• [Work instructions] Take the data below and write it out exactly, except for the pictures.

——

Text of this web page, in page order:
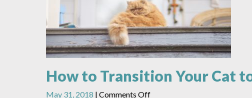
How to Transition Your Cat
May 31, 2018 | Comments Offon
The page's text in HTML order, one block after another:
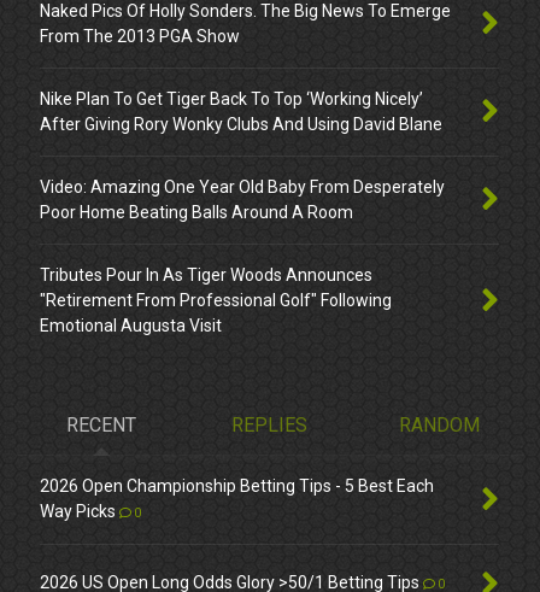
Naked Pics Of Holly Sonders. The Big News To Emerge
From The 2013 PGA Show
Nike Plan To Get Tiger Back To Top ‘Working Nicely’
After Giving Rory Wonky Clubs And Using David Blane
Video: Amazing One Year Old Baby From Desperately
Poor Home Beating Balls Around A Room
Tributes Pour In As Tiger Woods Announces
"Retirement From Professional Golf" Following
Emotional Augusta Visit
RECENT REPLIES RANDOM
2026 Open Championship Betting Tips - 5 Best Each
Way Picks
0
2026 US Open Long Odds Glory >50/1 Betting Tips 0
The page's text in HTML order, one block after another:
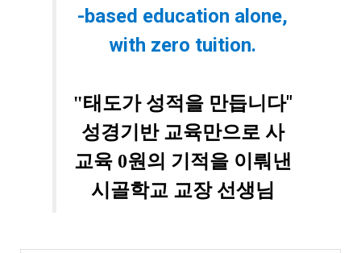
-based education alone,
with zero tuition.
"태도가 성적을 만듭니다"
성경기반 교육만으로 사
교육 0원의 기적을 이뤄낸
시골학교 교장 선생님
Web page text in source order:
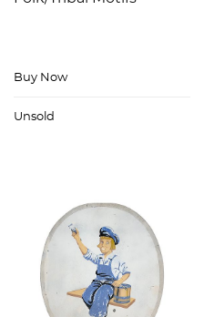
Buy Now
Unsold
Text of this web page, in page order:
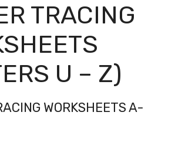
TRACING
U – Z)
WORKSHEETS A-
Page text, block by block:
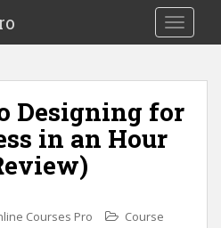
Toggle
Designing for
in an Hour
Courses Pro
Course
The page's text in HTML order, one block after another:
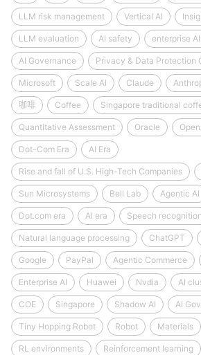
LLM risk management Vertical AI
LLM evaluation AI safety enterprise
AI Governance Privacy & Data Protection
Microsoft Scale AI Claude
咖啡 Coffee Singapore traditional
Quantitative Assessment Oracle
Dot-Com Era AI Era
Rise and fall of U.S. High-Tech Companies
Sun Microsystems Bell Lab Agentic AI
Dot.com era AI era Speech recognition
Natural language processing ChatGPT
Google PayPal Agentic Commerce
Enterprise AI Huawei Nvdia AI
COE Singapore Shadow AI AI
Tiny Hopping Robot Robot Materials
RL environments Reinforcement learning
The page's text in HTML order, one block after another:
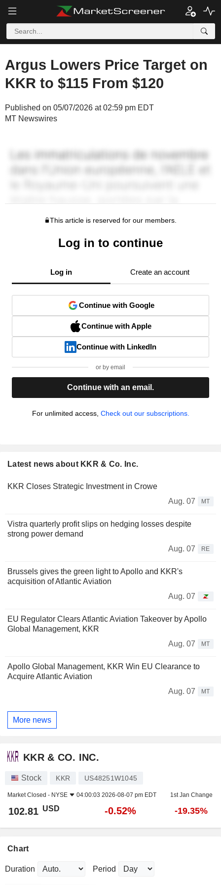
Argus Lowers Price Target on
KKR to $115 From $120
Published on 05/07/2026 at 02:59 pm EDT
MT Newswires
This article is reserved for our members.
Log in to continue
Log in Create an account
Continue with Google
Continue with Apple
Continue with LinkedIn
or by email
Continue with an email.
For unlimited access, Check out our subscriptions.
Latest news about KKR & Co. Inc.
KKR Closes Strategic Investment in Crowe
Aug. 07
MT
Vistra quarterly profit slips on hedging losses despite
strong power demand
Aug. 07
RE
Brussels gives the green light to Apollo and KKR's
acquisition of Atlantic Aviation
Aug. 07
EU Regulator Clears Atlantic Aviation Takeover by Apollo
Global Management, KKR
Aug. 07
MT
Apollo Global Management, KKR Win EU Clearance to
Acquire Atlantic Aviation
Aug. 07
MT
More news
KKR & CO. INC.
Stock KKR US48251W1045
Market Closed - NYSE 04:00:03 2026-08-07 pm EDT 1st Jan Change
102.81 USD -0.52% -19.35%
Chart
Duration Period
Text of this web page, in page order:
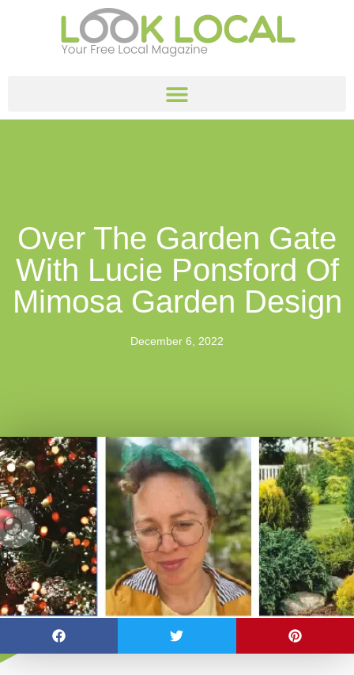
Over The Garden Gate
With Lucie Ponsford Of
Mimosa Garden Design
December 6, 2022
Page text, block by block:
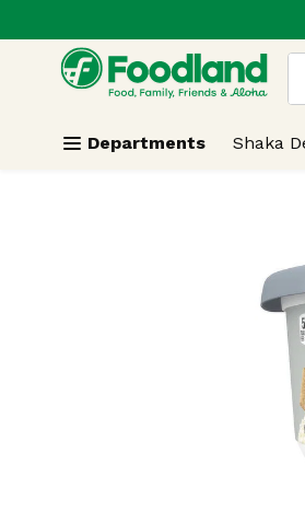
Skip header to page content
.
Departments Shaka
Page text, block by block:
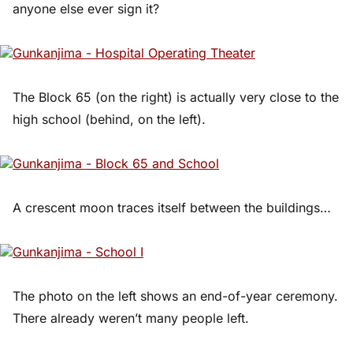
anyone else ever sign it?
The Block 65 (on the right) is actually very close to the
high school (behind, on the left).
A crescent moon traces itself between the buildings…
The photo on the left shows an end-of-year ceremony.
There already weren’t many people left.
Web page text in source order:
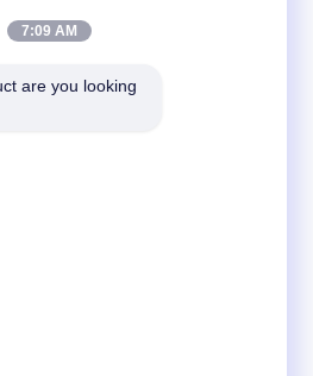
Grafschaft, China
7:09 AM
are you looking
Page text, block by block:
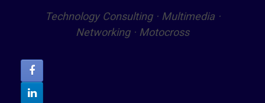
Technology Consulting · Multimedia ·
Networking · Motocross
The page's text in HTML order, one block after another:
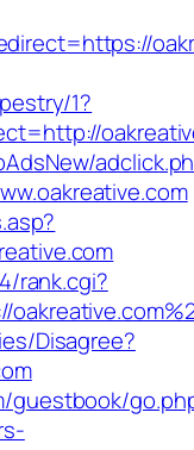
1?
rank.cgi?
Disagree?
guestbook/
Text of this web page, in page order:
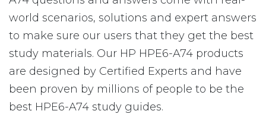
world scenarios, solutions and expert answers
to make sure our users that they get the best
study materials. Our HP HPE6-A74 products
are designed by Certified Experts and have
been proven by millions of people to be the
best HPE6-A74 study guides.
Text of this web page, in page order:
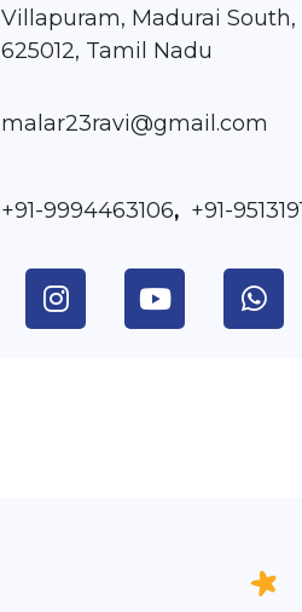
Villapuram, Madurai
625012, Tamil Nadu
malar23ravi@gmail.com
+91-9994463106, +91-
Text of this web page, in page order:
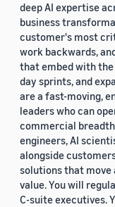
deep AI expertise
business
customer's most
work backwards,
that embed with
day sprints, and
are a fast-moving,
leaders who can
commercial
engineers, AI
alongside
solutions that move
value. You will
C-suite executives.
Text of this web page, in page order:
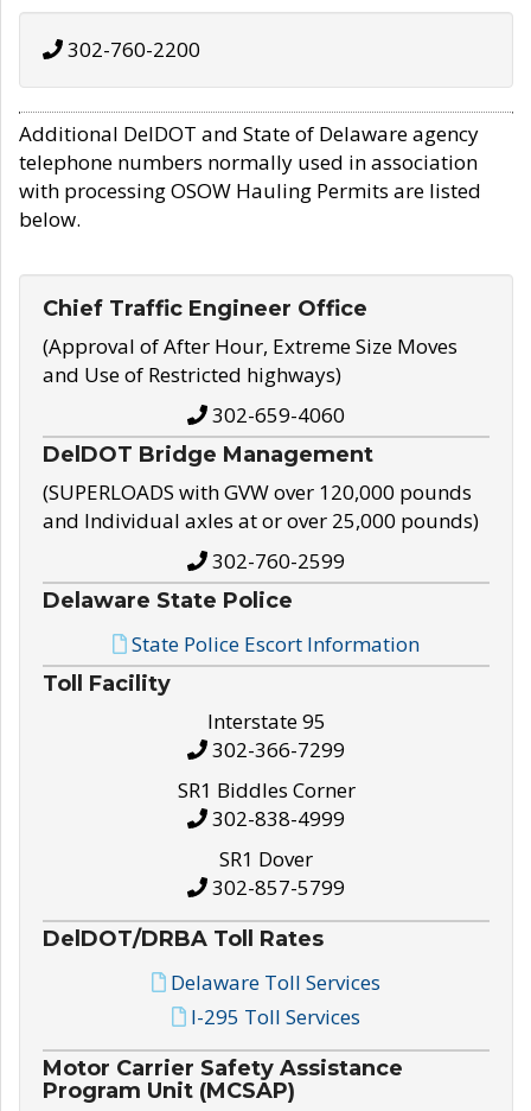
302-760-2200
Additional DelDOT and State of Delaware agency
telephone numbers normally used in association
with processing OSOW Hauling Permits are listed
below.
Chief Traffic Engineer Office
(Approval of After Hour, Extreme Size Moves
and Use of Restricted highways)
302-659-4060
DelDOT Bridge Management
(SUPERLOADS with GVW over 120,000 pounds
and Individual axles at or over 25,000 pounds)
302-760-2599
Delaware State Police
State Police Escort Information
Toll Facility
Interstate 95
302-366-7299
SR1 Biddles Corner
302-838-4999
SR1 Dover
302-857-5799
DelDOT/DRBA Toll Rates
Delaware Toll Services
I-295 Toll Services
Motor Carrier Safety Assistance
Program Unit (MCSAP)
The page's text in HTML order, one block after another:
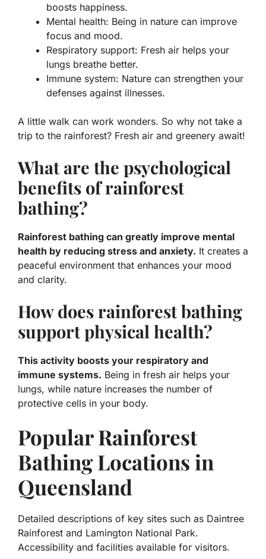
boosts happiness.
Mental health: Being in nature can improve
focus and mood.
Respiratory support: Fresh air helps your
lungs breathe better.
Immune system: Nature can strengthen your
defenses against illnesses.
A little walk can work wonders. So why not take a
trip to the rainforest? Fresh air and greenery await!
What are the psychological
benefits of rainforest
bathing?
Rainforest bathing can greatly improve mental
health by reducing stress and anxiety. It creates a
peaceful environment that enhances your mood
and clarity.
How does rainforest bathing
support physical health?
This activity boosts your respiratory and
immune systems. Being in fresh air helps your
lungs, while nature increases the number of
protective cells in your body.
Popular Rainforest
Bathing Locations in
Queensland
Detailed descriptions of key sites such as Daintree
Rainforest and Lamington National Park.
Accessibility and facilities available for visitors.
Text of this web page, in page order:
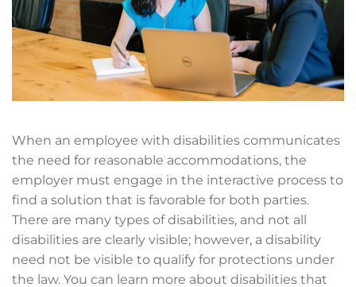
When an employee with disabilities communicates
the need for reasonable accommodations, the
employer must engage in the interactive process to
find a solution that is favorable for both parties.
There are many types of disabilities, and not all
disabilities are clearly visible; however, a disability
need not be visible to qualify for protections under
the law. You can learn more about disabilities that
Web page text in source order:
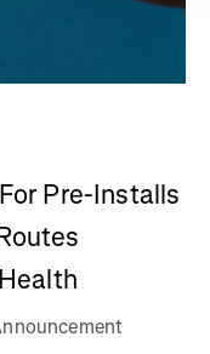
Pre-Installs
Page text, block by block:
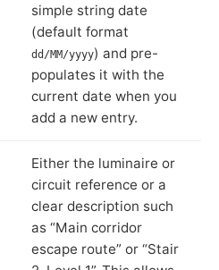
simple string date
(default format
dd/MM/yyyy) and pre-
populates it with the
current date when you
add a new entry.
Either the luminaire or
circuit reference or a
clear description such
as “Main corridor
escape route” or “Stair
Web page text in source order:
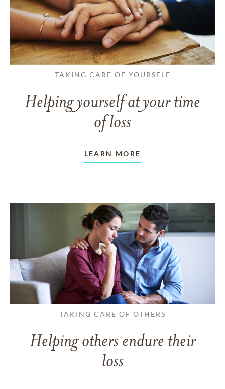
TAKING CARE OF YOURSELF
Helping yourself at your time
of loss
LEARN MORE
TAKING CARE OF OTHERS
Helping others endure their
loss

——

• [Response box]
Text of this web page, in page order:
How to Transition Your Cat
May 31, 2018 | Comments Offon
The page's text in HTML order, one block after another:
Naked Pics Of Holly Sonders. The Big News To Emerge
From The 2013 PGA Show
Nike Plan To Get Tiger Back To Top ‘Working Nicely’
After Giving Rory Wonky Clubs And Using David Blane
Video: Amazing One Year Old Baby From Desperately
Poor Home Beating Balls Around A Room
Tributes Pour In As Tiger Woods Announces
"Retirement From Professional Golf" Following
Emotional Augusta Visit
RECENT REPLIES RANDOM
2026 Open Championship Betting Tips - 5 Best Each
Way Picks
0
2026 US Open Long Odds Glory >50/1 Betting Tips 0
The page's text in HTML order, one block after another:
-based education alone,
with zero tuition.
"태도가 성적을 만듭니다"
성경기반 교육만으로 사
교육 0원의 기적을 이뤄낸
시골학교 교장 선생님
Web page text in source order:
Buy Now
Unsold
Text of this web page, in page order:
TRACING
U – Z)
WORKSHEETS A-
Page text, block by block:
Toggle
Designing for
in an Hour
Courses Pro
Course
The page's text in HTML order, one block after another:
LLM risk management Vertical AI
LLM evaluation AI safety enterprise
AI Governance Privacy & Data Protection
Microsoft Scale AI Claude
咖啡 Coffee Singapore traditional
Quantitative Assessment Oracle
Dot-Com Era AI Era
Rise and fall of U.S. High-Tech Companies
Sun Microsystems Bell Lab Agentic AI
Dot.com era AI era Speech recognition
Natural language processing ChatGPT
Google PayPal Agentic Commerce
Enterprise AI Huawei Nvdia AI
COE Singapore Shadow AI AI
Tiny Hopping Robot Robot Materials
RL environments Reinforcement learning
The page's text in HTML order, one block after another:
Argus Lowers Price Target on
KKR to $115 From $120
Published on 05/07/2026 at 02:59 pm EDT
MT Newswires
This article is reserved for our members.
Log in to continue
Log in Create an account
Continue with Google
Continue with Apple
Continue with LinkedIn
or by email
Continue with an email.
For unlimited access, Check out our subscriptions.
Latest news about KKR & Co. Inc.
KKR Closes Strategic Investment in Crowe
Aug. 07
MT
Vistra quarterly profit slips on hedging losses despite
strong power demand
Aug. 07
RE
Brussels gives the green light to Apollo and KKR's
acquisition of Atlantic Aviation
Aug. 07
EU Regulator Clears Atlantic Aviation Takeover by Apollo
Global Management, KKR
Aug. 07
MT
Apollo Global Management, KKR Win EU Clearance to
Acquire Atlantic Aviation
Aug. 07
MT
More news
KKR & CO. INC.
Stock KKR US48251W1045
Market Closed - NYSE 04:00:03 2026-08-07 pm EDT 1st Jan Change
102.81 USD -0.52% -19.35%
Chart
Duration Period
Text of this web page, in page order:
Over The Garden Gate
With Lucie Ponsford Of
Mimosa Garden Design
December 6, 2022
Page text, block by block:
Skip header to page content
.
Departments Shaka
Page text, block by block:
anyone else ever sign it?
The Block 65 (on the right) is actually very close to the
high school (behind, on the left).
A crescent moon traces itself between the buildings…
The photo on the left shows an end-of-year ceremony.
There already weren’t many people left.
Web page text in source order:
Grafschaft, China
7:09 AM
are you looking
Page text, block by block:
Technology Consulting · Multimedia ·
Networking · Motocross
The page's text in HTML order, one block after another:
1?
rank.cgi?
Disagree?
guestbook/
Text of this web page, in page order:
world scenarios, solutions and expert answers
to make sure our users that they get the best
study materials. Our HP HPE6-A74 products
are designed by Certified Experts and have
been proven by millions of people to be the
best HPE6-A74 study guides.
Text of this web page, in page order:
Villapuram, Madurai
625012, Tamil Nadu
malar23ravi@gmail.com
+91-9994463106, +91-
Text of this web page, in page order:
deep AI expertise
business
customer's most
work backwards,
that embed with
day sprints, and
are a fast-moving,
leaders who can
commercial
engineers, AI
alongside
solutions that move
value. You will
C-suite executives.
Text of this web page, in page order:
302-760-2200
Additional DelDOT and State of Delaware agency
telephone numbers normally used in association
with processing OSOW Hauling Permits are listed
below.
Chief Traffic Engineer Office
(Approval of After Hour, Extreme Size Moves
and Use of Restricted highways)
302-659-4060
DelDOT Bridge Management
(SUPERLOADS with GVW over 120,000 pounds
and Individual axles at or over 25,000 pounds)
302-760-2599
Delaware State Police
State Police Escort Information
Toll Facility
Interstate 95
302-366-7299
SR1 Biddles Corner
302-838-4999
SR1 Dover
302-857-5799
DelDOT/DRBA Toll Rates
Delaware Toll Services
I-295 Toll Services
Motor Carrier Safety Assistance
Program Unit (MCSAP)
The page's text in HTML order, one block after another:
boosts happiness.
Mental health: Being in nature can improve
focus and mood.
Respiratory support: Fresh air helps your
lungs breathe better.
Immune system: Nature can strengthen your
defenses against illnesses.
A little walk can work wonders. So why not take a
trip to the rainforest? Fresh air and greenery await!
What are the psychological
benefits of rainforest
bathing?
Rainforest bathing can greatly improve mental
health by reducing stress and anxiety. It creates a
peaceful environment that enhances your mood
and clarity.
How does rainforest bathing
support physical health?
This activity boosts your respiratory and
immune systems. Being in fresh air helps your
lungs, while nature increases the number of
protective cells in your body.
Popular Rainforest
Bathing Locations in
Queensland
Detailed descriptions of key sites such as Daintree
Rainforest and Lamington National Park.
Accessibility and facilities available for visitors.
Text of this web page, in page order:
When an employee with disabilities communicates
the need for reasonable accommodations, the
employer must engage in the interactive process to
find a solution that is favorable for both parties.
There are many types of disabilities, and not all
disabilities are clearly visible; however, a disability
need not be visible to qualify for protections under
the law. You can learn more about disabilities that
Web page text in source order:
Pre-Installs
Page text, block by block:
simple string date
(default format
dd/MM/yyyy) and pre-
populates it with the
current date when you
add a new entry.
Either the luminaire or
circuit reference or a
clear description such
as “Main corridor
escape route” or “Stair
Web page text in source order:
TAKING CARE OF YOURSELF
Helping yourself at your time
of loss
LEARN MORE
TAKING CARE OF OTHERS
Helping others endure their
loss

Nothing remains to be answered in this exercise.